B-cell subpopulation shifts in healthy controls and patients with MASLD. (A) UMAP embedding showing subpopulations of B cells and plasma cells. (B) Distribution of cells from control and MASLD patient samples. (C) Differential abundance testing (cutoff ±0.7) showing MASLD depleted/enriched subpopulations. (D) Trajectory analysis of the immature/naïve and naive B-cell populations. Inset shows the selected target population circled in red. (E) Average pseudotime of cells in the selected population comparing healthy controls and patients with MASLD. Welch t test applied. (F) Volcano plot showing DEG between naïve/immature and naive clusters. Positive log2-fold changes indicate upregulation in the naive/immature population. Genes with an|log2FC|>0.5 are labeled.
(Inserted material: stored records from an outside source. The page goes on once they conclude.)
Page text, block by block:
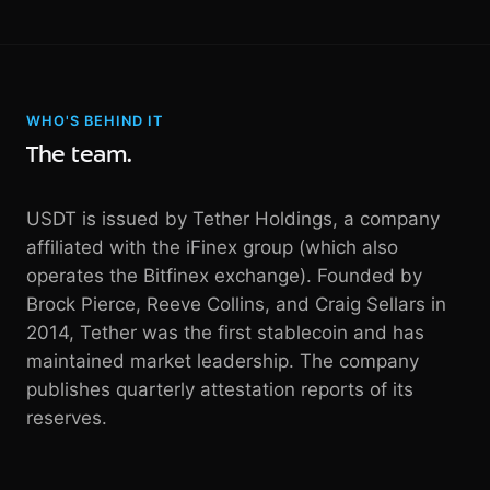
WHO'S BEHIND IT
The team.
USDT is issued by Tether Holdings, a company
affiliated with the iFinex group (which also
operates the Bitfinex exchange). Founded by
Brock Pierce, Reeve Collins, and Craig Sellars in
2014, Tether was the first stablecoin and has
maintained market leadership. The company
publishes quarterly attestation reports of its
reserves.
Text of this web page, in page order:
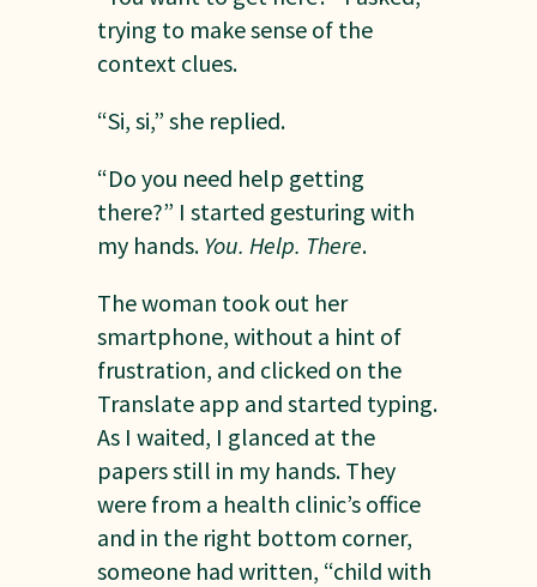
trying to make sense of the
context clues.
“Si, si,” she replied.
“Do you need help getting
there?” I started gesturing with
my hands. You. Help. There.
The woman took out her
smartphone, without a hint of
frustration, and clicked on the
Translate app and started typing.
As I waited, I glanced at the
papers still in my hands. They
were from a health clinic’s office
and in the right bottom corner,
someone had written, “child with
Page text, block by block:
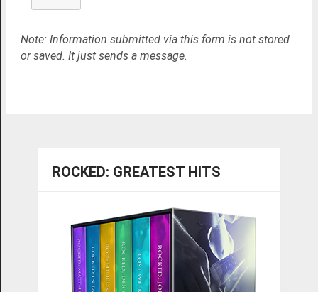
Note: Information submitted via this form is not stored
or saved. It just sends a message.
ROCKED: GREATEST HITS
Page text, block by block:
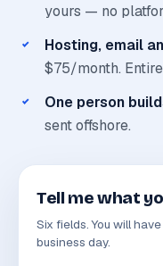
yours — no
Hosting, email
$75/month.
One person
sent offshore.
Tell me what
Six fields. You will
business day.
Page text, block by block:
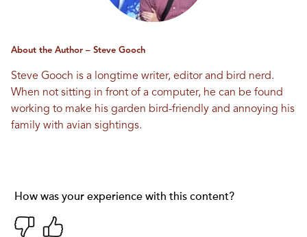
About the Author – Steve Gooch
Steve Gooch is a longtime writer, editor and bird nerd.
When not sitting in front of a computer, he can be found
working to make his garden bird-friendly and annoying his
family with avian sightings.
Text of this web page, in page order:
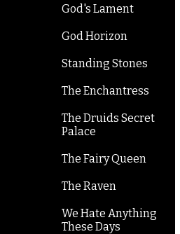
God's Lament
God Horizon
Standing Stones
The Enchantress
The Druids Secret
Palace
The Fairy Queen
The Raven
We Hate Anything
These Days
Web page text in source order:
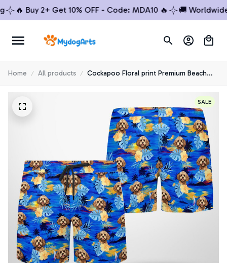
🔥 Buy 2+ Get 10% OFF - Code: MDA10 🔥 🚚 Worldwide
Home All products
Cockapoo Floral print Premium Beach
Shorts 1
SALE
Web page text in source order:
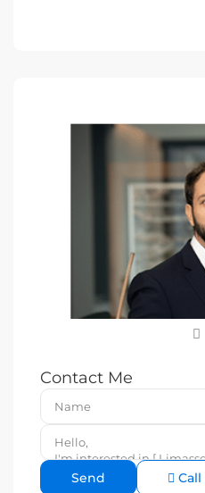
Contact Me
Call
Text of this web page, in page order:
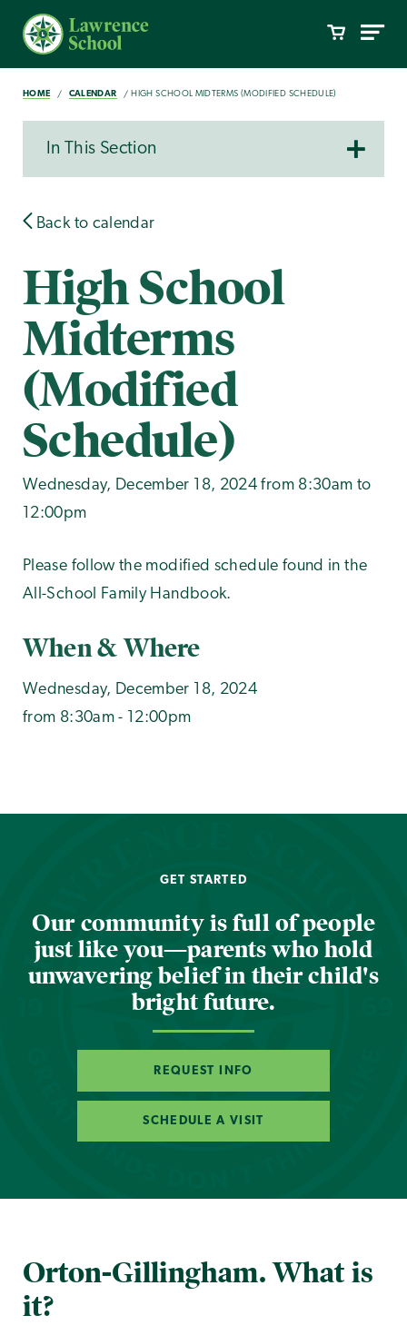
HOME CALENDAR HIGH SCHOOL MIDTERMS (MODIFIED SCHEDULE)
In This Section
Back to calendar
High School
Midterms
(Modified
Schedule)
Wednesday, December 18, 2024 from 8:30am to
12:00pm
Please follow the modified schedule found in the
All-School Family Handbook.
When & Where
Wednesday, December 18, 2024
from 8:30am - 12:00pm
GET STARTED
Our community is full of people
just like you—parents who hold
unwavering belief in their child's
bright future.
REQUEST INFO
SCHEDULE A VISIT
Orton-Gillingham. What is
it?
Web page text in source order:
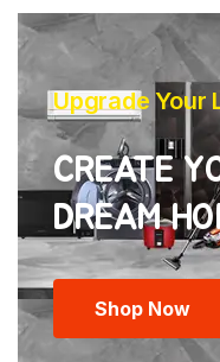
Upgrade Your
CREATE
Shop Now
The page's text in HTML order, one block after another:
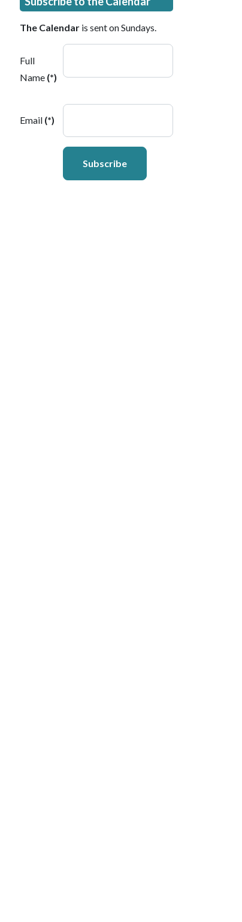
The Calendar is sent on Sundays.
Full
Name (*)
Email (*)
Subscribe
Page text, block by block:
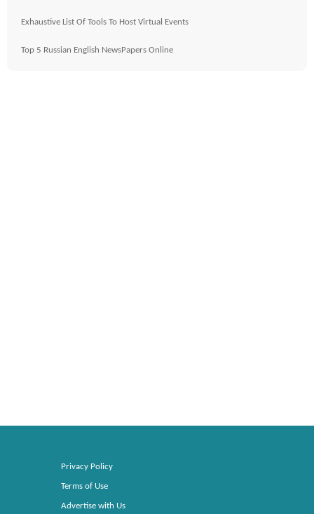
Exhaustive List Of Tools To Host Virtual Events
Top 5 Russian English NewsPapers Online
Privacy Policy
Terms of Use
Advertise with Us
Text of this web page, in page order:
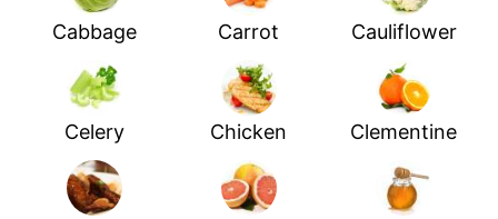
Cabbage Carrot Cauliflower
Celery Chicken Clementine
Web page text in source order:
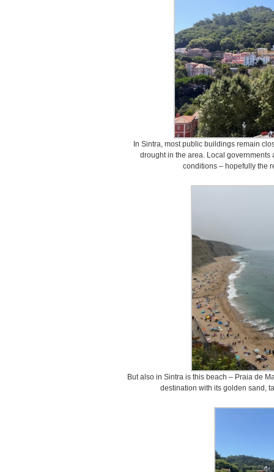
In Sintra, most public buildings remain
drought in the area. Local
conditions – hopefully the
But also in Sintra is this beach – Praia de
destination with its golden sand,
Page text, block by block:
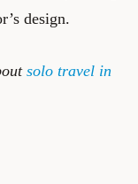
design.
solo travel in
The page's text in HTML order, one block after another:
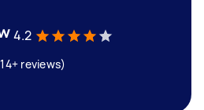
4.2
reviews)
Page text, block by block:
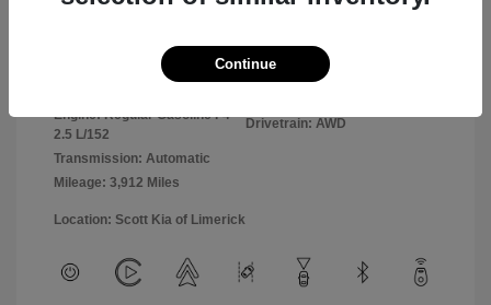
Panthera Metal
Gray
Engine: Regular Gasoline I-4
2.5 L/152
Transmission: Automatic
Mileage: 3,912 Miles
VIN: 5XYK2CDF0TG360127
26L5069L
Drivetrain: AWD
Location: Scott Kia of Limerick
Continue
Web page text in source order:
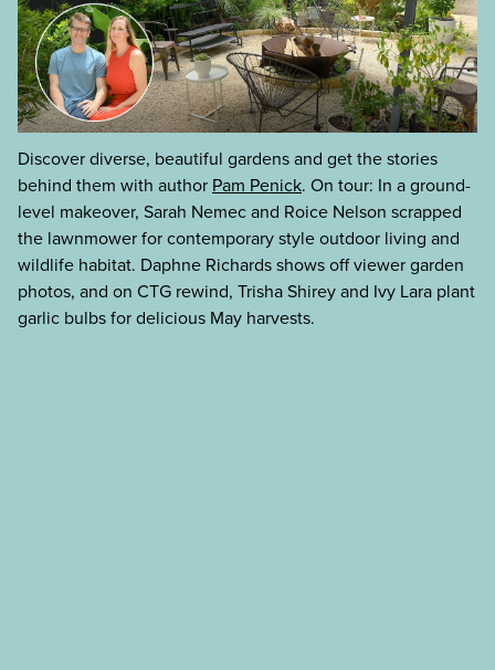
Discover diverse, beautiful gardens and get the stories
behind them with author Pam Penick. On tour: In a ground-
level makeover, Sarah Nemec and Roice Nelson scrapped
the lawnmower for contemporary style outdoor living and
wildlife habitat. Daphne Richards shows off viewer garden
photos, and on CTG rewind, Trisha Shirey and Ivy Lara plant
garlic bulbs for delicious May harvests.
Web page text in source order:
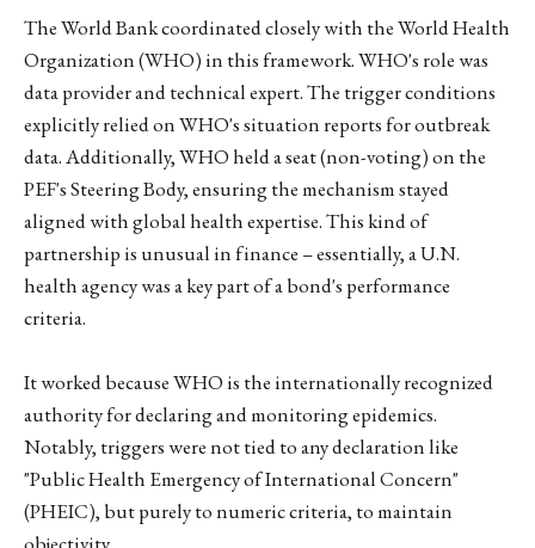
The World Bank coordinated closely with the World Health
Organization (WHO) in this framework. WHO's role was
data provider and technical expert. The trigger conditions
explicitly relied on WHO's situation reports for outbreak
data. Additionally, WHO held a seat (non-voting) on the
PEF's Steering Body, ensuring the mechanism stayed
aligned with global health expertise. This kind of
partnership is unusual in finance – essentially, a U.N.
health agency was a key part of a bond's performance
criteria.
It worked because WHO is the internationally recognized
authority for declaring and monitoring epidemics.
Notably, triggers were not tied to any declaration like
"Public Health Emergency of International Concern"
(PHEIC), but purely to numeric criteria, to maintain
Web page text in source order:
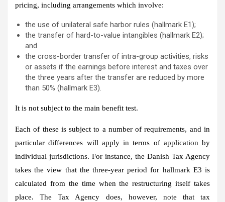
pricing, including arrangements which involve:
the use of unilateral safe harbor rules (hallmark E1);
the transfer of hard-to-value intangibles (hallmark E2);
and
the cross-border transfer of intra-group activities, risks
or assets if the earnings before interest and taxes over
the three years after the transfer are reduced by more
than 50% (hallmark E3).
It is not subject to the main benefit test.
Each of these is subject to a number of requirements, and in
particular differences will apply in terms of application by
individual jurisdictions. For instance, the Danish Tax Agency
takes the view that the three-year period for hallmark E3 is
calculated from the time when the restructuring itself takes
place. The Tax Agency does, however, note that tax
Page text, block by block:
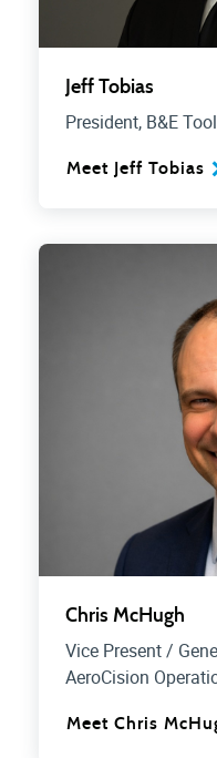
Jeff Tobias
President, B&E
Meet Jeff Tobias
Chris McHugh
Vice Present /
AeroCision
Meet Chris
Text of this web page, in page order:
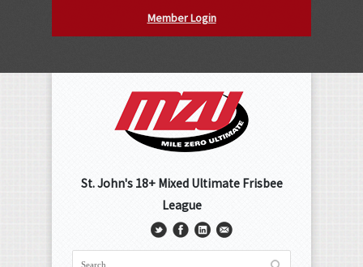
Member Login
St. John's 18+ Mixed Ultimate Frisbee
League
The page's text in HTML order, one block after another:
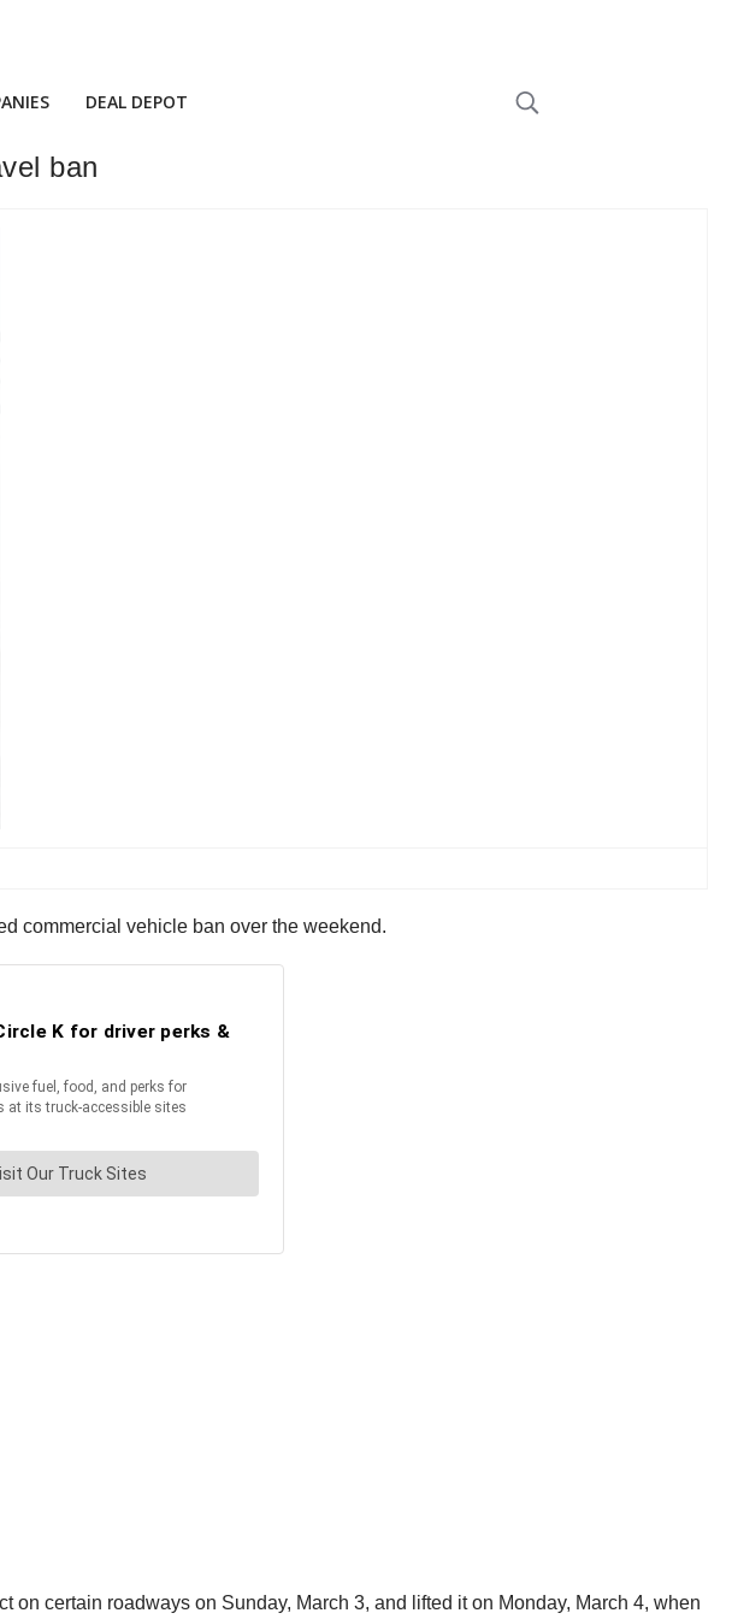
DEAL DEPOT
ban
commercial vehicle ban over the weekend.
certain roadways on Sunday, March 3, and lifted it on Monday, March 4, when
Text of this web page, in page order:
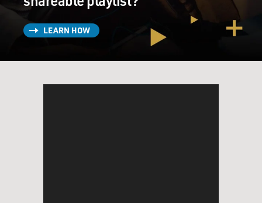
LEARN HOW
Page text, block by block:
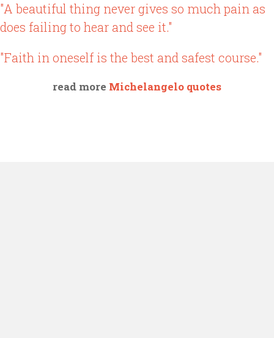
"A beautiful thing never gives so much pain as
does failing to hear and see it."
"Faith in oneself is the best and safest course."
read more Michelangelo quotes
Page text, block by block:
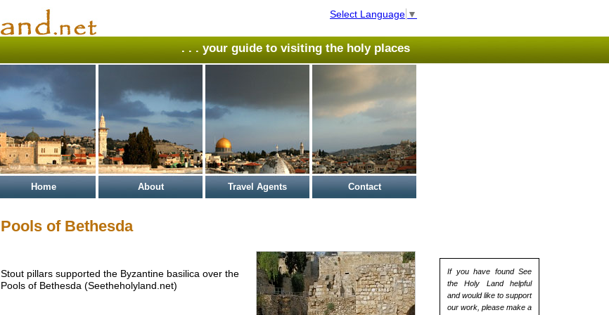
Select Language ▼
. . . your guide to visiting the holy places
Home About Travel Agents Contact
If you have found See
the Holy Land helpful
and would like to support
our work, please make a
Pools of Bethesda
Stout pillars supported the Byzantine basilica over the
Pools of Bethesda (Seetheholyland.net)
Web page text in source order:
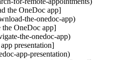
the OneDoc app]
the-onedoc-app)
OneDoc app]
the-onedoc-app)
presentation]
app-presentation)
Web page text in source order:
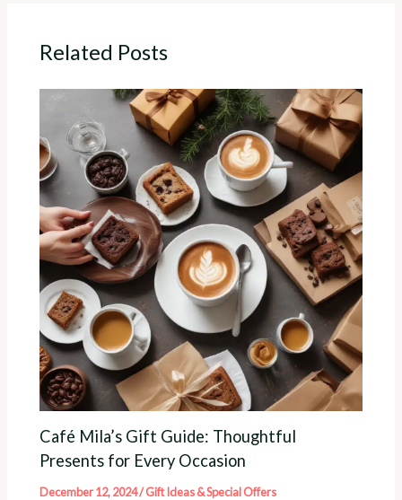
Related Posts
Café Mila’s Gift Guide: Thoughtful
Presents for Every Occasion
December 12, 2024/Gift Ideas & Special Offers
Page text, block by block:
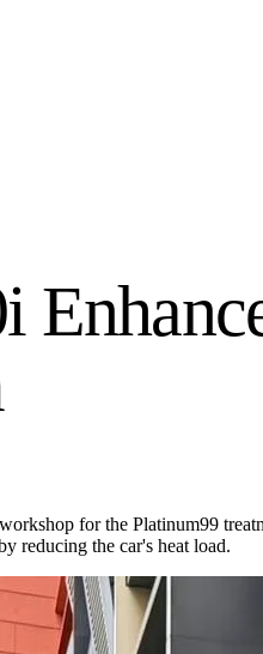
for the Platinum99
reducing the car's heat load.
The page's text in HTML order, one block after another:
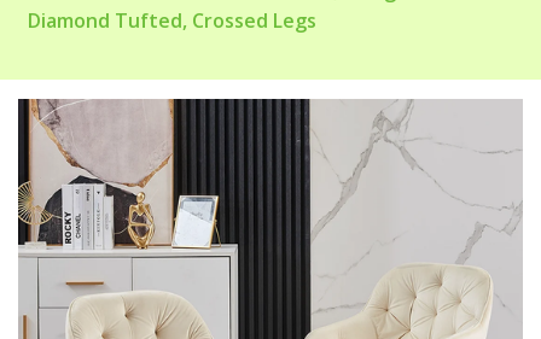
Diamond Tufted, Crossed Legs
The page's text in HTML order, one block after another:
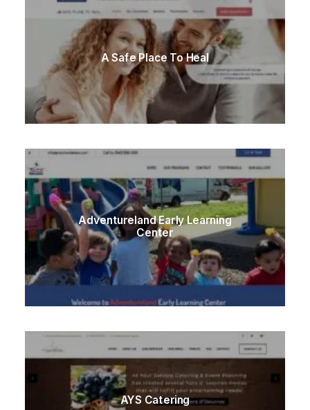
A Safe Place To Heal
Adventureland Early Learning
Center
AYS Catering
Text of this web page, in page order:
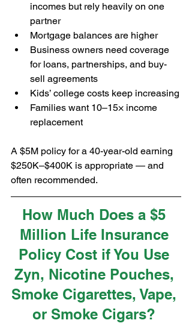
incomes but rely heavily on one
partner
Mortgage balances are higher
Business owners need coverage
for loans, partnerships, and buy-
sell agreements
Kids’ college costs keep increasing
Families want 10–15× income
replacement
A $5M policy for a 40-year-old earning
$250K–$400K is appropriate — and
often recommended.
How Much Does a $5
Million Life Insurance
Policy Cost if You Use
Zyn, Nicotine Pouches,
Smoke Cigarettes, Vape,
or Smoke Cigars?
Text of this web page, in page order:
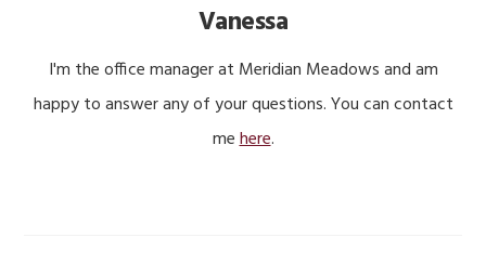
Vanessa
I'm the office manager at Meridian Meadows and am
happy to answer any of your questions. You can contact
mehere.
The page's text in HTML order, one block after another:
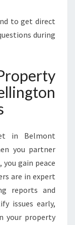
to get direct
during
in Belmont
you partner
gain peace
are in expert
reports and
issues early,
your property
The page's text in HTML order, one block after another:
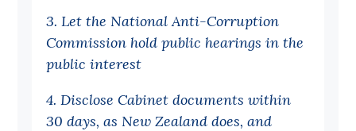
Initiatives
All
Petitions
3. Let the National Anti-Corruption
Commission hold public hearings in the
public interest
4. Disclose Cabinet documents within
30 days, as New Zealand does, and
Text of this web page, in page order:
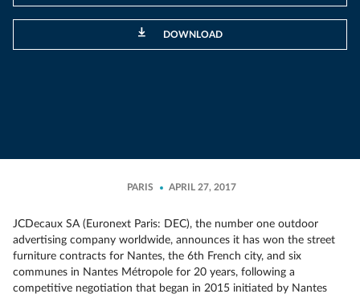
DOWNLOAD
PARIS APRIL 27, 2017
JCDecaux SA (Euronext Paris: DEC), the number one outdoor
advertising company worldwide, announces it has won the street
furniture contracts for Nantes, the 6th French city, and six
communes in Nantes Métropole for 20 years, following a
competitive negotiation that began in 2015 initiated by Nantes
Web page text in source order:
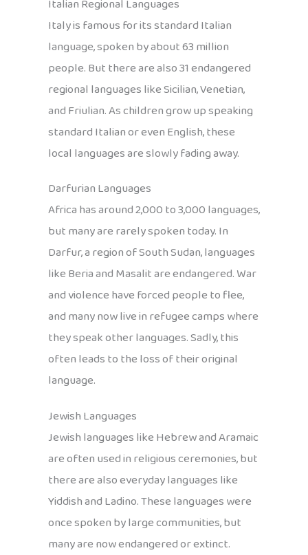
Italian Regional Languages
Italy is famous for its standard Italian
language, spoken by about 63 million
people. But there are also 31 endangered
regional languages like Sicilian, Venetian,
and Friulian. As children grow up speaking
standard Italian or even English, these
local languages are slowly fading away.
Darfurian Languages
Africa has around 2,000 to 3,000 languages,
but many are rarely spoken today. In
Darfur, a region of South Sudan, languages
like Beria and Masalit are endangered. War
and violence have forced people to flee,
and many now live in refugee camps where
they speak other languages. Sadly, this
often leads to the loss of their original
language.
Jewish Languages
Jewish languages like Hebrew and Aramaic
are often used in religious ceremonies, but
there are also everyday languages like
Yiddish and Ladino. These languages were
once spoken by large communities, but
many are now endangered or extinct.

Abbreviations: DEG, differentially expressed gene; MASLD, metabolic-associated steatotic liver disease; UMAP, Uniform Manifold Approximation and Projection.

FIGURE 7

T-cell subpopulation shifts in healthy controls and patients with MASLD. (A) UMAP embedding showing subpopulations of CD4+ T cells. (B) Distribution of CD4+ T cells from control and MASLD patient samples. (C) Differential abundance testing (cutoff ± 0.7) showing MASLD depleted/enriched CD4+ T-cell subpopulations. (D) UMAP embedding showing subpopulations of CD8+ T cells. (E) Distribution of CD8+ T cells from control and MASLD patient samples. (F) Differential abundance testing (cutoff ± 0.7) showing MASLD depleted/enriched CD8+ T-cell subpopulations. Abbreviations: MASLD, metabolic-associated steatotic liver disease; UMAP, Uniform Manifold Approximation and Projection.